--- START ---

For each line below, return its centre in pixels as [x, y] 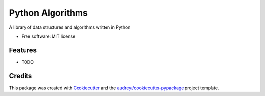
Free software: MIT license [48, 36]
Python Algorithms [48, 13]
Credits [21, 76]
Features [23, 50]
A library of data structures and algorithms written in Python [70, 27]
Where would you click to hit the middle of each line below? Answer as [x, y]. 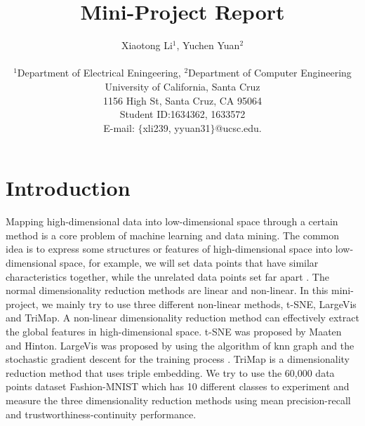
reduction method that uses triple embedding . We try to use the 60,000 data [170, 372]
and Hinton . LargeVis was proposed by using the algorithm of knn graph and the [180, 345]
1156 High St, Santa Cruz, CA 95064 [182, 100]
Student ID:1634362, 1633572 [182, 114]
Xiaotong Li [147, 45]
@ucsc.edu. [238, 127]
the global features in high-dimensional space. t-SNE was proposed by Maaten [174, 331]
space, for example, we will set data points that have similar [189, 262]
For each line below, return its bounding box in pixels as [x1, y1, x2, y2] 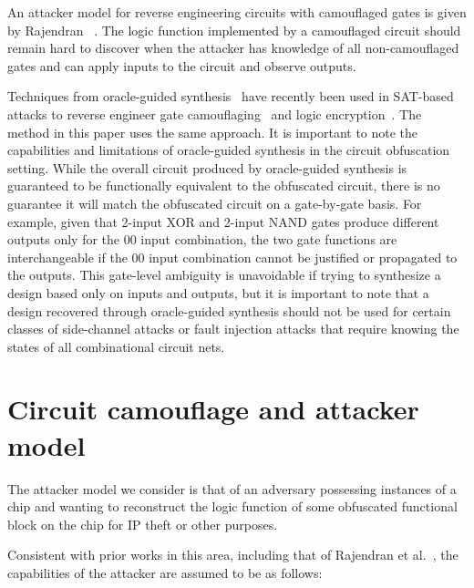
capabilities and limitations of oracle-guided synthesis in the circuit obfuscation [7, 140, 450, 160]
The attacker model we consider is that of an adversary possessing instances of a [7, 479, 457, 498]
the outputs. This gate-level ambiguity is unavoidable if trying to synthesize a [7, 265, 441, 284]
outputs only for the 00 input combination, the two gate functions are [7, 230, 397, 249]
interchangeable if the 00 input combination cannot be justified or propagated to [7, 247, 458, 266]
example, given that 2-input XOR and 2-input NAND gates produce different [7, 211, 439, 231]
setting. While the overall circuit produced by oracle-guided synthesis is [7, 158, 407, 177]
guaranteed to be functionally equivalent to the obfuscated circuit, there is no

--- END ---
--- START ---

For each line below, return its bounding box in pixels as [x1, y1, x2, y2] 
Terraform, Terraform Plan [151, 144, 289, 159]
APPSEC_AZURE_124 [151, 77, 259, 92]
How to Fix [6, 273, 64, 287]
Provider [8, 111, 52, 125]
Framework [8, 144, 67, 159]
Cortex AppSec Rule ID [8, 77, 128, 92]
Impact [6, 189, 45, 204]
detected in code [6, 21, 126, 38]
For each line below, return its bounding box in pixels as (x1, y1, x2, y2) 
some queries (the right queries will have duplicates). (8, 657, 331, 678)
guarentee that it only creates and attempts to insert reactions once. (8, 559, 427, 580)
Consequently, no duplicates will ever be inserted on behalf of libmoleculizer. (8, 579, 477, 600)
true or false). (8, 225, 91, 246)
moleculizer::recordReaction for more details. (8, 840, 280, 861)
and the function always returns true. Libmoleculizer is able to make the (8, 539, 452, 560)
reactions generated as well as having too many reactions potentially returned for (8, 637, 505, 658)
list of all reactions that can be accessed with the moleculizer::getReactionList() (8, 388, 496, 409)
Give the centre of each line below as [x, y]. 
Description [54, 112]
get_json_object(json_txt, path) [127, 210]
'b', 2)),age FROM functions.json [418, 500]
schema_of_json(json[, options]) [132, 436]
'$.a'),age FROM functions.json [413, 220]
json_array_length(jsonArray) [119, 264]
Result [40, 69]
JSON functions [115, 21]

--- END ---

■ **PROBLEM TO SOLVE**: Look back at the data above. Transcribe exactly the lines starting at the line that contains "outputs only for" and ending at the line that contains "guaranteed to be".

■ **OUTPUT BELOW**:
outputs only for the 00 input combination, the two gate functions are [7, 230, 397, 249]
interchangeable if the 00 input combination cannot be justified or propagated to [7, 247, 458, 266]
example, given that 2-input XOR and 2-input NAND gates produce different [7, 211, 439, 231]
setting. While the overall circuit produced by oracle-guided synthesis is [7, 158, 407, 177]
guaranteed to be functionally equivalent to the obfuscated circuit, there is no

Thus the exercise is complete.